In an effort to be proactive against the ISIL threat while still avoiding an all-out ground war, Obama has instigated a sort of proxy war.

He has deployed roughly 1,600 troops to Iraq as a method of supporting and training the Iraqi army, and passed through Congress a bill to arm the so-called “moderate” Syrian rebel group Free Syrian Army.

This bill, passed a few days ago, allocated $500 million to “train and equip appropriately vetted elements of the moderate Syrian armed opposition” in order to combat the rapid spread of ISIL.

Yet many are unsure of what constitutes “moderate” or how they’ll be vetted. It is possible that some of the weapons and funds given to the FSA might end up in the hands of more extreme terrorist groups in the region, or even ISIL itself.

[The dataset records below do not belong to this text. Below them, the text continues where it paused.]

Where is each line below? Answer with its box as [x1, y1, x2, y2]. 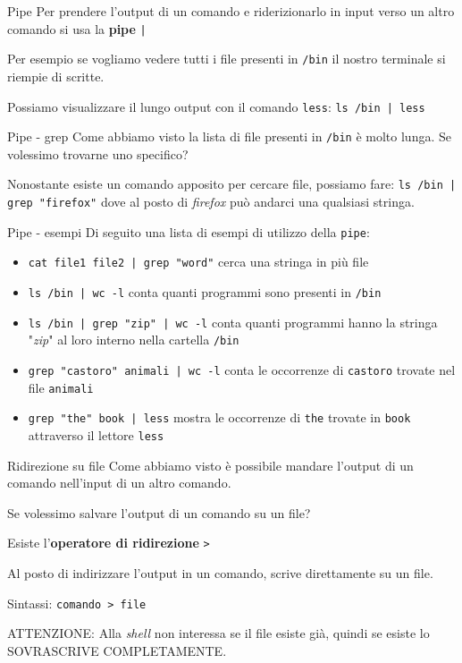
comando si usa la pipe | [7, 19, 147, 38]
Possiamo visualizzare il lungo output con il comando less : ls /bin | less [7, 97, 425, 115]
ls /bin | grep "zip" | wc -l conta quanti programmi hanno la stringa [28, 312, 438, 331]
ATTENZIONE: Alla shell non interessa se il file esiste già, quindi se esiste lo [7, 624, 430, 642]
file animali [28, 378, 94, 396]
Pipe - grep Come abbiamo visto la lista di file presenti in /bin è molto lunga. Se [7, 127, 451, 146]
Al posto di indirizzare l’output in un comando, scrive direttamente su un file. [7, 564, 433, 582]
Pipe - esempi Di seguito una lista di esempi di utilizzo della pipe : [7, 222, 370, 241]
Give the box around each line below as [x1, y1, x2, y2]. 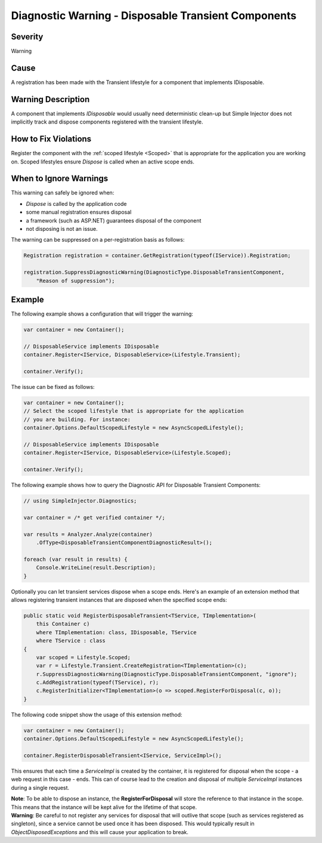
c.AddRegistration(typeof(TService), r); [36, 679, 159, 686]
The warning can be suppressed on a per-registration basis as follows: [11, 236, 185, 243]
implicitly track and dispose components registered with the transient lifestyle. [11, 118, 203, 125]
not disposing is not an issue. [26, 226, 98, 233]
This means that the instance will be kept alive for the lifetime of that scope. [11, 803, 197, 811]
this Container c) [36, 620, 90, 628]
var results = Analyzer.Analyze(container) [23, 531, 153, 538]
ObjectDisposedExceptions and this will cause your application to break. [11, 828, 189, 835]

The biggest problem is that, despite its name, the Free Syrian Army is not a real army. It is a conglomeration of several different armed groups in an ever-shifting network.

Many of them, including the Islamic Front, have ties to or direct relations with terrorist groups, including al-Qaeda, while others such as the Syrian Revolutionaries’ Front are largely secular. The vetting process would be, at the minimum, arduous, and by no stretch of the imagination infallible.

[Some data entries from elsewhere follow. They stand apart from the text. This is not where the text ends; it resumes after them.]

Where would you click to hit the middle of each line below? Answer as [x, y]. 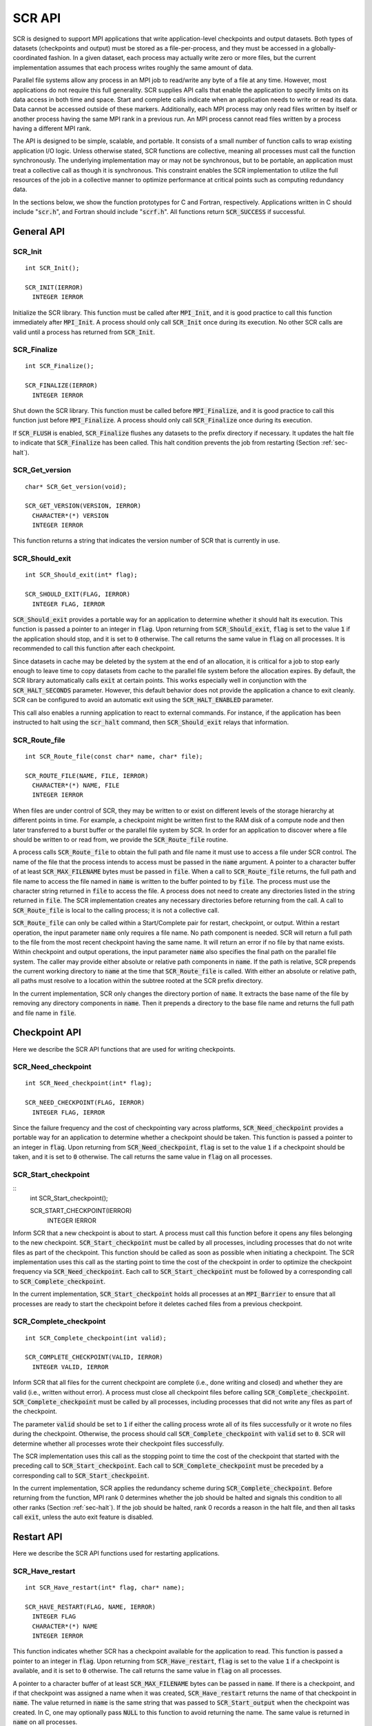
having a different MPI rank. [52, 128]
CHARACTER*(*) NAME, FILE [76, 786]
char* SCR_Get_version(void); [76, 486]
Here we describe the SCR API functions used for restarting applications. [116, 1553]
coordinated [30, 58]
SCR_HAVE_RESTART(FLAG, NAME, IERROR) [91, 1607]
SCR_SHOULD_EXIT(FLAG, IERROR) [78, 594]
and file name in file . [44, 1013]
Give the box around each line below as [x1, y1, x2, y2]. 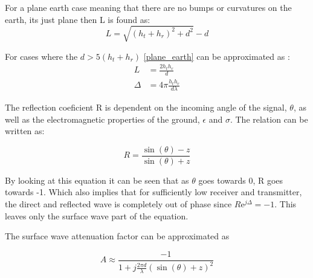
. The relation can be [230, 112, 308, 125]
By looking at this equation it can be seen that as [5, 173, 189, 186]
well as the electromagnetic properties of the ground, [5, 112, 200, 125]
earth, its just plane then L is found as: [5, 13, 150, 25]
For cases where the [5, 50, 78, 62]
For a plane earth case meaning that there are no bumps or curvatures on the [5, 1, 292, 13]
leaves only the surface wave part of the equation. [5, 209, 189, 222]
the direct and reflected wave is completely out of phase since [5, 197, 232, 210]
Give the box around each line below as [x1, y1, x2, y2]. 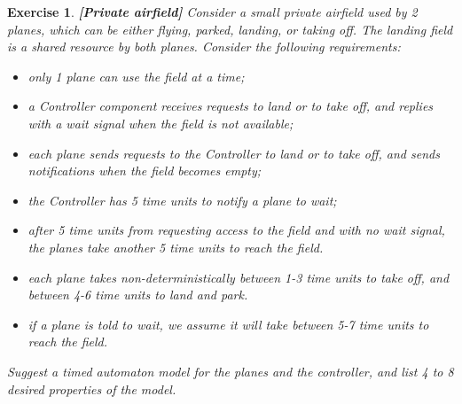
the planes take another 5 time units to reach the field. [27, 237, 324, 256]
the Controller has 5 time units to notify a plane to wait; [27, 190, 337, 209]
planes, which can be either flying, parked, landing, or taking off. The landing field [7, 19, 453, 38]
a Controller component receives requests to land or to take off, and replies [27, 97, 434, 115]
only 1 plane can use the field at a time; [27, 66, 245, 85]
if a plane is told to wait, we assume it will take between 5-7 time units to [27, 315, 429, 333]
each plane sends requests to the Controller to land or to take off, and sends [27, 144, 440, 162]
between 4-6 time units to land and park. [27, 285, 248, 304]
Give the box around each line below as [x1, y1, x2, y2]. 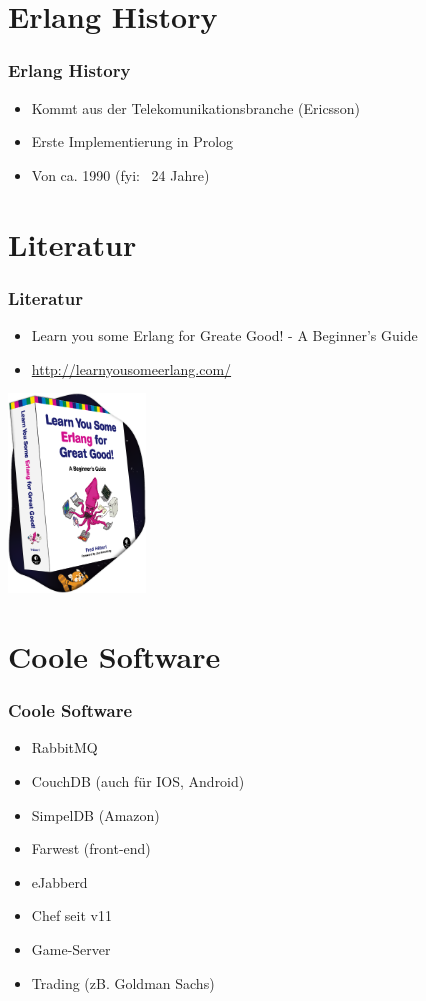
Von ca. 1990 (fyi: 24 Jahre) [31, 164, 210, 185]
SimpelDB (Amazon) [31, 804, 160, 825]
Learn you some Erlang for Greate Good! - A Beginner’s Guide [31, 324, 418, 345]
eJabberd [31, 871, 88, 892]
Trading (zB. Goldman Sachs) [31, 972, 215, 993]
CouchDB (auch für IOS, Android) [31, 770, 245, 791]
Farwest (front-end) [31, 838, 151, 859]
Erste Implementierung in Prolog [31, 131, 234, 152]
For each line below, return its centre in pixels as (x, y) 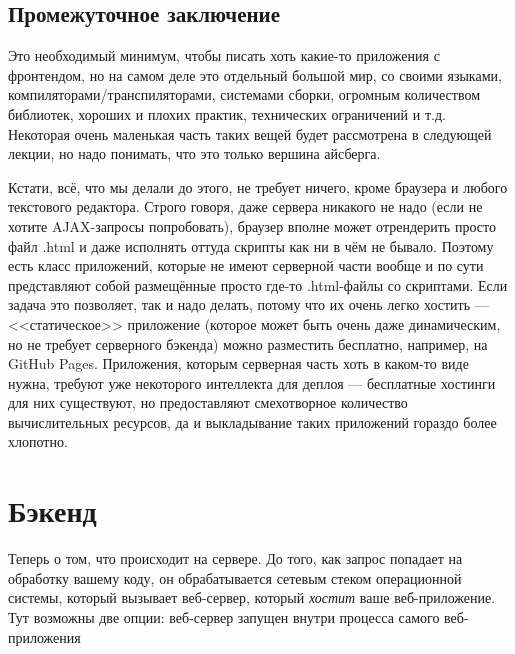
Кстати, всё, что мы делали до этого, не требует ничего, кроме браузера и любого (258, 186)
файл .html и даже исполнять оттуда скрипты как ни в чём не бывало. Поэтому (251, 245)
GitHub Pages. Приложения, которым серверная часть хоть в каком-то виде (238, 363)
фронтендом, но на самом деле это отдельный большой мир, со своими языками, (255, 74)
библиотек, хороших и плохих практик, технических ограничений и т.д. (227, 113)
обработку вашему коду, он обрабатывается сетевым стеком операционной (235, 577)
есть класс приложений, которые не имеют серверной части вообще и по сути (246, 265)
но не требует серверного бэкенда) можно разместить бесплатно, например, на (248, 343)
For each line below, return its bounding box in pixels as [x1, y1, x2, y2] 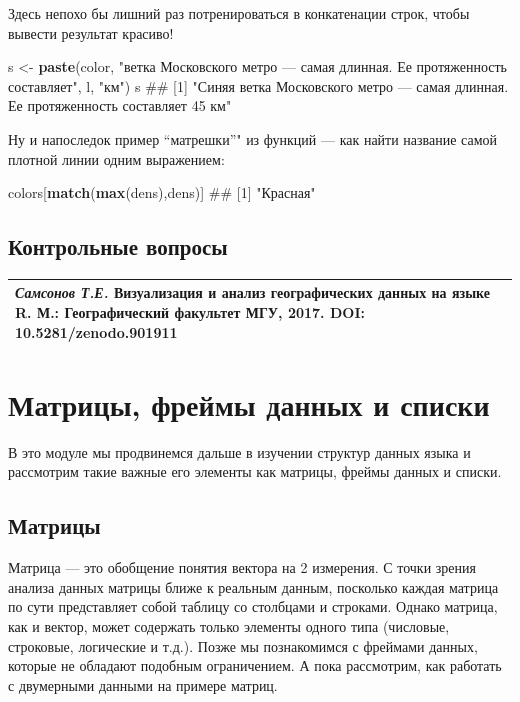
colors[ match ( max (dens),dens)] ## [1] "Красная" [8, 182, 316, 203]
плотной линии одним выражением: [8, 148, 225, 169]
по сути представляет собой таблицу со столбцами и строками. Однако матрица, [8, 596, 498, 617]
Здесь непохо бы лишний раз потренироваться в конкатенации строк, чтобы [8, 3, 470, 23]
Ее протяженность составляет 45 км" [8, 95, 232, 116]
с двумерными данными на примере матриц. [8, 674, 278, 695]
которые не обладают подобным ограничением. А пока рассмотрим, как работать [8, 655, 502, 676]
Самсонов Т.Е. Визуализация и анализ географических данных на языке [15, 282, 491, 303]
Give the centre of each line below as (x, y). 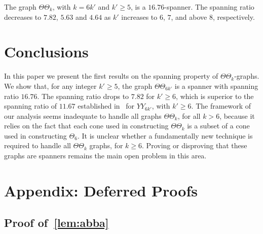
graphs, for (106, 145)
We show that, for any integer (50, 86)
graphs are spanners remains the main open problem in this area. (105, 156)
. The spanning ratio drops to (83, 96)
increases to (139, 16)
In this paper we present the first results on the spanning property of (111, 76)
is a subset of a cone (218, 126)
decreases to (23, 16)

Despite the risks, Obama’s plan is at least a start. ISIL presents a much larger threat than the possibility of al-Qaeda acquiring more weapons.

While al-Qaeda seems content to work from the shadows in a nebulous network of nefariousness, ISIL is grabbing land in a bid to form a true state of its own, a state that would menace peace and progress in the Middle East.

It is in the United States’ best interest to nip this problem in the bud, before it spirals out of control.

There are two primary reason why this is the case.

Firstly, ISIL threatens the peace and security of a region, which is constantly on the edge of chaos. The Middle East is a hotbed of religious and political strife, but the vast majority of the countries in it manage to keep at least a tenuous peace with their neighbors.

ISIL would not abide by this desire for peace. Its goal is to create a “caliphate” across the Middle East, a kingdom of Allah guided by the Quaran and Shariah law.

Secondly, if ISIL managed to form a real country, they would have a springboard from which to launch an anti-American and anti-Western coalition.

They could and would fund a myriad of terrorist groups in order to bring down the West, and it would be far harder for the US to combat them.

These threats, though not both imminent, present good reason for the US to take action, perhaps even more action than Obama has committed to.

Just a few days ago, Pentagon officials noted that they were open to sending troops in on a combat mission, and chairman of the Joint Chiefs of Staff Gen. Martin Dempsey said that, “If we reach the point where I believe our advisers should accompany Iraqi troops on attacks against specific ISIL targets, I will recommend that to the President.”

Although Obama shouldn’t jump the gun on troop deployment, he should keep an open mind to the possibility of its necessity. His fear of engaging in another Middle-Eastern war is keeping him from acknowledging the risk posed by ISIL, and the steps that might be necessary to combat it.

In order to truly, “degrade and ultimately destroy ISIL,” Obama will have to open his mind to a broader range of possibilities.